---------- SUPPLIED MATERIAL
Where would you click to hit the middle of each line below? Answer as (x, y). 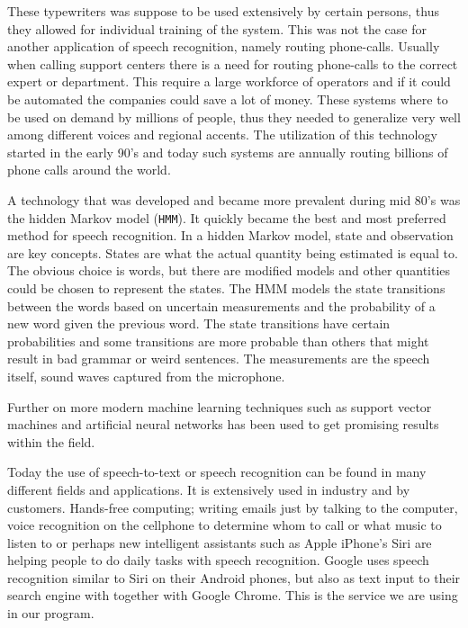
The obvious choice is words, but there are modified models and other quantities (229, 270)
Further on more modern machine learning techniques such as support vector (220, 406)
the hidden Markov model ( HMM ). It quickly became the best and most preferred (227, 217)
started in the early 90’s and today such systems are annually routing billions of (228, 152)
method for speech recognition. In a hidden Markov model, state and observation (230, 235)
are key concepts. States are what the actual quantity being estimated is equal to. (233, 252)
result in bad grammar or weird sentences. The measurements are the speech (219, 359)
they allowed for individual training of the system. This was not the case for (217, 28)
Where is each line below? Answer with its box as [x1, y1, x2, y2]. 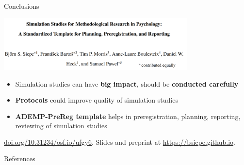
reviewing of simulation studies [15, 120, 107, 131]
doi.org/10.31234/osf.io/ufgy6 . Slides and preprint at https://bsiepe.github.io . [4, 137, 235, 147]
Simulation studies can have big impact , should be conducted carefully [15, 78, 239, 89]
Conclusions [4, 1, 39, 11]
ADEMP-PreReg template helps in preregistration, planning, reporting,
--------------------
With the pictures omitted, reproduce the records in full and exactly.

Where would you click to hit the middle of each line below? Answer as (x, y). 
The obvious choice is words, but there are modified models and other quantities (229, 270)
Further on more modern machine learning techniques such as support vector (220, 406)
the hidden Markov model ( HMM ). It quickly became the best and most preferred (227, 217)
started in the early 90’s and today such systems are annually routing billions of (228, 152)
method for speech recognition. In a hidden Markov model, state and observation (230, 235)
are key concepts. States are what the actual quantity being estimated is equal to. (233, 252)
result in bad grammar or weird sentences. The measurements are the speech (219, 359)
they allowed for individual training of the system. This was not the case for (217, 28)
Where is each line below? Answer with its box as [x1, y1, x2, y2]. 
reviewing of simulation studies [15, 120, 107, 131]
doi.org/10.31234/osf.io/ufgy6 . Slides and preprint at https://bsiepe.github.io . [4, 137, 235, 147]
Simulation studies can have big impact , should be conducted carefully [15, 78, 239, 89]
Conclusions [4, 1, 39, 11]
ADEMP-PreReg template helps in preregistration, planning, reporting,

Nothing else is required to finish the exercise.